In this post, I will discuss how RJVM executes the Java bytecode. We will discuss various families of instructions, but we will leave method invocations and exception handling for the next part, because this post is already long enough. 😅

Loading classes

Let us start with actually loading classes. We have seen in part 3 the reader crate, that loads a class file and creates a Rust structure that models it. In the vm crate, however, I have created a different (although very similar) type:

/// A loaded java class
#[derive(Debug)]
pub struct Class<'a> {
    pub id: ClassId,
    pub name: String,
    /// Source file is stored as an attribute in the .class file, but might
    /// be missingfor synthetic classes or if the compiler didn't write it.
    pub source_file: Option<String>,
    pub constants: ConstantPool,
    pub flags: ClassAccessFlags,
    pub superclass: Option<ClassRef<'a>>,
    pub interfaces: Vec<ClassRef<'a>>,
    pub fields: Vec<ClassFileField>,
    pub methods: Vec<ClassFileMethod>,
    // Base classes field have the same index they have in the base class,
    // and our ownfield come after. This is the index of the first "owned"
    // field. Note that this will include the static fields, as required
    // by the bytecode specs.
    pub first_field_index: usize,
    // The total number of fields in this class, including those
    // in the base class.
    pub num_total_fields: usize,
}

pub type ClassRef<'a> = &'a Class<'a>;

/// In various data structures, we store the class id of the object,
/// i.e. a progressive number assigned when we load the class. Note that,
/// while we do not support it yet, multiple class loaders could load
/// the same class more than once, but they would be required to assign
/// different id to them.
#[derive(Debug, Clone, Copy, PartialEq, Eq, Hash)]
#[repr(transparent)]
pub struct ClassId(u32);

The main difference from the ClassFile struct is that we replace the names of the parent class and implemented interfaces with references to the loaded classes. Notice also that I have added a ClassId to each class, assigned simply as a progressive integer.

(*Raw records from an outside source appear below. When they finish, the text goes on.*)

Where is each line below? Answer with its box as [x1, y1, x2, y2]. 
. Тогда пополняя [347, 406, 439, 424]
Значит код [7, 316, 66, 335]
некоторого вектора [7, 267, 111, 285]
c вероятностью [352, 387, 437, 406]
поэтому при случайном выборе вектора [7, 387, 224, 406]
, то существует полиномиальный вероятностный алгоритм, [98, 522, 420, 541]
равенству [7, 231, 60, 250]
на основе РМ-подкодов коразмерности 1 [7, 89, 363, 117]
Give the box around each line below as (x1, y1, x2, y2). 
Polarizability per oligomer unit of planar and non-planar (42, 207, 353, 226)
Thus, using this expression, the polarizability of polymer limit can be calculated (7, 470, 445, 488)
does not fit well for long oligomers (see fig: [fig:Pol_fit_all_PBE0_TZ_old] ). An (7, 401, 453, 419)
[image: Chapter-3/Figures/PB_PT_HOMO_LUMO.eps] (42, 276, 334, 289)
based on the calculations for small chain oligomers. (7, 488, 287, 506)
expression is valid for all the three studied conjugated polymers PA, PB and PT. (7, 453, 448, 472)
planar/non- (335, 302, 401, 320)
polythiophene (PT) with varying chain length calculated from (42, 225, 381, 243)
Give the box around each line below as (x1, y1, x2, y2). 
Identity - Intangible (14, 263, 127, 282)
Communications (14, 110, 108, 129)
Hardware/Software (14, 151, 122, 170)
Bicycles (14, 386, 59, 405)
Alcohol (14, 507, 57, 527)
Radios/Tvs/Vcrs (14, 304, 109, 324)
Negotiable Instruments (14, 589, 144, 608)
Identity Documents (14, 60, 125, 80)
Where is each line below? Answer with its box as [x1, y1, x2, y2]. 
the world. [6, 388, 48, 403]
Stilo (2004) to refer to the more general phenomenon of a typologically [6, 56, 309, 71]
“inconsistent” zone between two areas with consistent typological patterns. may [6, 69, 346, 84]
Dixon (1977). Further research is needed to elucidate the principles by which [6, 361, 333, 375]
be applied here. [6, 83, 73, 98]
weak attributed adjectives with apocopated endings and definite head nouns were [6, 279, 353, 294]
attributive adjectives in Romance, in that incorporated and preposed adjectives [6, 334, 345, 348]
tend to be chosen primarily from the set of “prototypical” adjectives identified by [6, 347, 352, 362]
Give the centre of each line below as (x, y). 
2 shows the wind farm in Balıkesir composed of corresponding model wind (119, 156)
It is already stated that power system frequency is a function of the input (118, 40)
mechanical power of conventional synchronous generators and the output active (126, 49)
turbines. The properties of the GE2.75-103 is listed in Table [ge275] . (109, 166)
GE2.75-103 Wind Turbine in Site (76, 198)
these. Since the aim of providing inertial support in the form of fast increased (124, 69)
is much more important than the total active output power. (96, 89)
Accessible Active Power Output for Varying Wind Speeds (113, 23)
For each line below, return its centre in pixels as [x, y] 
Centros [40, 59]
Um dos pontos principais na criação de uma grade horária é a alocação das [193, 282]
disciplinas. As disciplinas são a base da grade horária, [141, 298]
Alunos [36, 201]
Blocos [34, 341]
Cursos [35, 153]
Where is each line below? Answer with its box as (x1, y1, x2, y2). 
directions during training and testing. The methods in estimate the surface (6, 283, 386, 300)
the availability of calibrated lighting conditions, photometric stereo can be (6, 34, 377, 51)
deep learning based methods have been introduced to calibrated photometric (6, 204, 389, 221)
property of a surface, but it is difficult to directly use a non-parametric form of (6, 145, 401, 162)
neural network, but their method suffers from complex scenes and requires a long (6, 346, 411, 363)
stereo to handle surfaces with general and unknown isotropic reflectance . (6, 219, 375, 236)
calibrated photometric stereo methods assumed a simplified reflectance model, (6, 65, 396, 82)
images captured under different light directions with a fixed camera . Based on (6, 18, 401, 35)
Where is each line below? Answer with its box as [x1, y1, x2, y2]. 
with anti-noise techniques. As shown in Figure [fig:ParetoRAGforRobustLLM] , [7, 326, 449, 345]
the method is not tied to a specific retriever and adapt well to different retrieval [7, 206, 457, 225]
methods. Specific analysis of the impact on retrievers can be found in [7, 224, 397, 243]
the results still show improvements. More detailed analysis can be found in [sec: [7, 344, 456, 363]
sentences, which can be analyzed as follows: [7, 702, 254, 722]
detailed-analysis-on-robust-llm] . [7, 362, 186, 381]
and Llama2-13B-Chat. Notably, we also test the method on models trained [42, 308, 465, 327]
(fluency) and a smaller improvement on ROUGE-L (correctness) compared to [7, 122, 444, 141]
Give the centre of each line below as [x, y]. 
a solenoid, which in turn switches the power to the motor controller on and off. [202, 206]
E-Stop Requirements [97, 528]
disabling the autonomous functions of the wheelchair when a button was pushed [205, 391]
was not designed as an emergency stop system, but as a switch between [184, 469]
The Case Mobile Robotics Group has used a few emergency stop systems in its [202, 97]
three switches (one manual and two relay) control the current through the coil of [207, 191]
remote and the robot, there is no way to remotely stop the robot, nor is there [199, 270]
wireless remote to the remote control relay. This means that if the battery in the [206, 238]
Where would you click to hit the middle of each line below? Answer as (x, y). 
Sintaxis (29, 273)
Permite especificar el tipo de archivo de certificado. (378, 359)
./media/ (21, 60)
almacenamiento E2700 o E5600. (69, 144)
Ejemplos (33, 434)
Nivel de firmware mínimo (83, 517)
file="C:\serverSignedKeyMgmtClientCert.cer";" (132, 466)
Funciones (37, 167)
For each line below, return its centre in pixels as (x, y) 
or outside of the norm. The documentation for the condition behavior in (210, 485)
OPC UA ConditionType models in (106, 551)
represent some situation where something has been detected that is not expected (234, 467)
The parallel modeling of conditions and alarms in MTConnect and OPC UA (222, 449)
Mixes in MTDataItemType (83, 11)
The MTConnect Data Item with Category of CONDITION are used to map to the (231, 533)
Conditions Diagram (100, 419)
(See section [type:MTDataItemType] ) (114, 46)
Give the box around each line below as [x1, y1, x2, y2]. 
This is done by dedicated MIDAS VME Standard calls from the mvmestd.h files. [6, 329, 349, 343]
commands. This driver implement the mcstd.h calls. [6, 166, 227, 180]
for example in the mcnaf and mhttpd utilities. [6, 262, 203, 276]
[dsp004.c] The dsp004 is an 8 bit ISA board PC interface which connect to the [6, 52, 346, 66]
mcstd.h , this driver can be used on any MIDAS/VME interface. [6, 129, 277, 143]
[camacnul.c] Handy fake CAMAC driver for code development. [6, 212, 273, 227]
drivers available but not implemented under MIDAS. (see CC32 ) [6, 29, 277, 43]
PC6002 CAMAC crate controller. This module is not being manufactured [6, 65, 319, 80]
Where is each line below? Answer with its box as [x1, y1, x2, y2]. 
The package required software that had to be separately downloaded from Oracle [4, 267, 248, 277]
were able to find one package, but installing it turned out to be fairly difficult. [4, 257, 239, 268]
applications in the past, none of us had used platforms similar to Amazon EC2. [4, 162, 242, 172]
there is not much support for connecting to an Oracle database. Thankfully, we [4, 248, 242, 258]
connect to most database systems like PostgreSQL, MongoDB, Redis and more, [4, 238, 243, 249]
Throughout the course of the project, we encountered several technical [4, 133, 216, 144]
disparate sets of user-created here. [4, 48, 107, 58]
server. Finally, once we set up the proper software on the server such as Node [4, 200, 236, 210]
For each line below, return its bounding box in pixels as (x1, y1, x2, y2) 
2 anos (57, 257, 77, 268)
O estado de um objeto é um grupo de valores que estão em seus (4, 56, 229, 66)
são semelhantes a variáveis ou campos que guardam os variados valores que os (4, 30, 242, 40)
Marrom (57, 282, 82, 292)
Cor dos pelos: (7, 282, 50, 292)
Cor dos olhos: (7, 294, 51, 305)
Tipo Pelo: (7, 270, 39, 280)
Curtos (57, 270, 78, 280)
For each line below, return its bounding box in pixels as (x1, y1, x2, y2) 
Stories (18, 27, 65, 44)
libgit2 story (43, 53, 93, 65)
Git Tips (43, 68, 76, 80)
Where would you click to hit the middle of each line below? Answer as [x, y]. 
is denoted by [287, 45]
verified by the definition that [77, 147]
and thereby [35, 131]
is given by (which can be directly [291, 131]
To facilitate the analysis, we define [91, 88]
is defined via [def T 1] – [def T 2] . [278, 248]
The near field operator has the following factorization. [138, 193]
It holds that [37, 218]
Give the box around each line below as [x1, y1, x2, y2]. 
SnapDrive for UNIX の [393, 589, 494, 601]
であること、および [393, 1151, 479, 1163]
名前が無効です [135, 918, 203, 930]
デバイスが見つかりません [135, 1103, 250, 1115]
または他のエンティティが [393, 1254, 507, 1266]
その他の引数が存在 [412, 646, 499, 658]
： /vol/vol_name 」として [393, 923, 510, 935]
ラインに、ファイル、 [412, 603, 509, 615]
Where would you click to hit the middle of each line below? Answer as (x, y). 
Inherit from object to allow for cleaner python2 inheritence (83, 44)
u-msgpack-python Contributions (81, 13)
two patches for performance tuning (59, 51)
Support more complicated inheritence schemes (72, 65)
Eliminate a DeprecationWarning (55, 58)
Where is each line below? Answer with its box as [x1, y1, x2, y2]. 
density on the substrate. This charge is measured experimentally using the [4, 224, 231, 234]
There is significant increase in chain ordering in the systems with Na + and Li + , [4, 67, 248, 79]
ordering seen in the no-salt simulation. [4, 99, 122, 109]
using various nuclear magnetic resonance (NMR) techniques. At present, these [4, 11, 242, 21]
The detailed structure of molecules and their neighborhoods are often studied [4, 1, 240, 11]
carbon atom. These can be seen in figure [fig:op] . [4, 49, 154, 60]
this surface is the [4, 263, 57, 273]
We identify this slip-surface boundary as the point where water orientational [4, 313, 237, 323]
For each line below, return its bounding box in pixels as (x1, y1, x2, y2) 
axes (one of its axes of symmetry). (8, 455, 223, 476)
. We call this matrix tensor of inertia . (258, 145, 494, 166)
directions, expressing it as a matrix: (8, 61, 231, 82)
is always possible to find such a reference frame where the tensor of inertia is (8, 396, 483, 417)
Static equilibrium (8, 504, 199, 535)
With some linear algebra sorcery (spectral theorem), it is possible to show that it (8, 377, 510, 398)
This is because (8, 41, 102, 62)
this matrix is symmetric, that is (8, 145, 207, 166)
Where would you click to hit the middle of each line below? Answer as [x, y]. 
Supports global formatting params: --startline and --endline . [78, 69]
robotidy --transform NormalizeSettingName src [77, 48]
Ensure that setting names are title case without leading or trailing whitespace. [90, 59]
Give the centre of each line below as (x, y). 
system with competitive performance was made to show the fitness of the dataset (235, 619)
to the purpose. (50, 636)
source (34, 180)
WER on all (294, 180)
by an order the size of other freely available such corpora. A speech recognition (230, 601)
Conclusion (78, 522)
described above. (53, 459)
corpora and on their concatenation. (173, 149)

Note that my implementation does not follow correctly the spec, in particular, it does not do the verification. Furthermore, it does not do any sort of optimization - it keeps the constant pool as it is in the .class file, rather than inlining all the constants. Thus, when executing an instruction such as ldc the vm has to lookup the correct constant. A smarter implementation would do some pre-process on the bytecode to do this lookup just once, when loading the class file.

Resolving classes

I have implemented a basic concept of classpath, simply modeled as a list of entries:

/// Models a class path, i.e. a list of [ClassPathEntry]
#[allow(dead_code)]
#[derive(Default, Debug)]
pub struct ClassPath {
    entries: Vec<Box<dyn ClassPathEntry>>,
}

/// Models an entry in the class path, i.e. a single Jar or directory
pub trait ClassPathEntry: fmt::Debug {
    fn resolve(&self, class_name: &str)
      -> Result<Option<Vec<u8>>, ClassLoadingError>;
}

impl ClassPath {
    /// Parses and adds class path entries.
    /// These should be separated by a colon (:), just like in a real JVM.
    pub fn push(&mut self, string: &str)
      -> Result<(), ClassPathParseError> { /* ... */ }

    /// Attempts to resolve a class from the various entries.
    /// Stops at the first entry that has a match or an error.
    pub fn resolve(&self, class_name: &str)
      -> Result<Option<Vec<u8>>, ClassLoadingError> { /* ... */ }
}

The implementation of ClassPath will simply iterate through the entries and find the first matching one.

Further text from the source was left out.